Monday, April 2, 2012

Chicken Parm

All too often, the hype of a New York scenester spot turns out to be nothing more than ordinary. Nothing is a bigger turn off than a restaurant that doesn't take reservations, thus forcing me to spend valuable time waiting on line to get in. Such is the world of modern dining. But, scenes be damned, I was determined to check out Parm on Mulberry, since I'm probably one of the last food people in New York who can say that I haven't eaten at a Mario Carbone/Rich Torrisi restaurant. Or, hadn't, until last night.

We had to get there at five and cram ourselves into the impossibly small nook between bar and door on a rainy Sunday evening, just to prevent the inevitable flood of people coming in off the street. It's the same tactic I employed at Mission Chinese in San Francisco a few weeks back. For our troubles (and to help bide the time of our wait until the restaurant officially opened), we were rewarded with hot pepper poppers, a teeny amaretto sour and an equally teeny Mulberry daiquiri--named not only for the street in residence, but also for the jam blended into the cocktail. The poppers, stuffed with cheese and rice and accompanied by some pinkish mayonnaise, were just what we needed to stave off hunger.
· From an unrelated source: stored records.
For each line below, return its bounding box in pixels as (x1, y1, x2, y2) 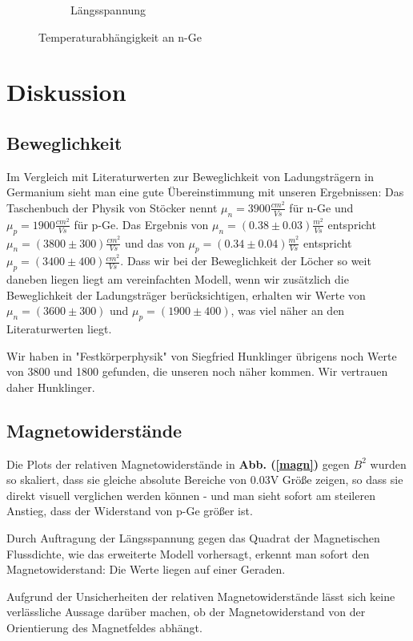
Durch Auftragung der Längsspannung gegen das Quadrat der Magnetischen (6, 530, 380, 546)
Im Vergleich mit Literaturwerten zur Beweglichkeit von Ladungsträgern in (6, 167, 375, 184)
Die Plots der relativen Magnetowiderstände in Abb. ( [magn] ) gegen (6, 455, 350, 472)
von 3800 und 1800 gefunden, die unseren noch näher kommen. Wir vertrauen (6, 363, 388, 380)
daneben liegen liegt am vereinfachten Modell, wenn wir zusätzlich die (6, 271, 349, 288)
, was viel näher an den (231, 302, 345, 319)
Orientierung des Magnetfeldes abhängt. (6, 619, 202, 636)
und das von (124, 234, 185, 251)

Then, the witching hour arrived and we were miraculously shown to a table. We ordered thick, deluxe garlic bread, less garlicky than cheesy but totally acceptable given the accoutrement of soft ricotta, fresh basil, and tomato sauce. It was a miniature "make your own pizza" experiment. Six littleneck clams, baked with breadcrumbs and butter and lemon, did not disappoint, nor did a trio of little bowls filled with vegetables: rich mixed mushrooms in a bright vinaigrette; toothsome asparagus with softened croutons; and clean pickled vegetables (cauliflower, radish, onion, fennel, and red pepper).

But we had come for the parm.

The first, eggplant on semolina, offered all of the textures and flavors we remembered from Italian joints growing up, minus the excessive portions. Chicken parm, crisp but not oily, came blanketed in soft mozzarella and nestled next to a towering cube of baked ziti with more of that fresh ricotta. The special of the evening, simply called Chinese (we ordered one to go, illegally, it turns out) began with crunchy wontons dipped in duck sauce and hot mustard and ended with boneless pork spareribs and pork fried rice with homemade sweet Italian sausage.

The icing on our literal cake, save for the liter of Italian wine that came to us in a straw-bottomed Chianti bottle, was a three-tiered ice cream version with competing flavors of strawberry, chocolate, and pistachio, all tucked between layers of crispy cookie (think Carvel for inspiration) and frosted with that familiar and fondly remembered white ice cream icing. We didn't need to be convinced; we finished the whole slice.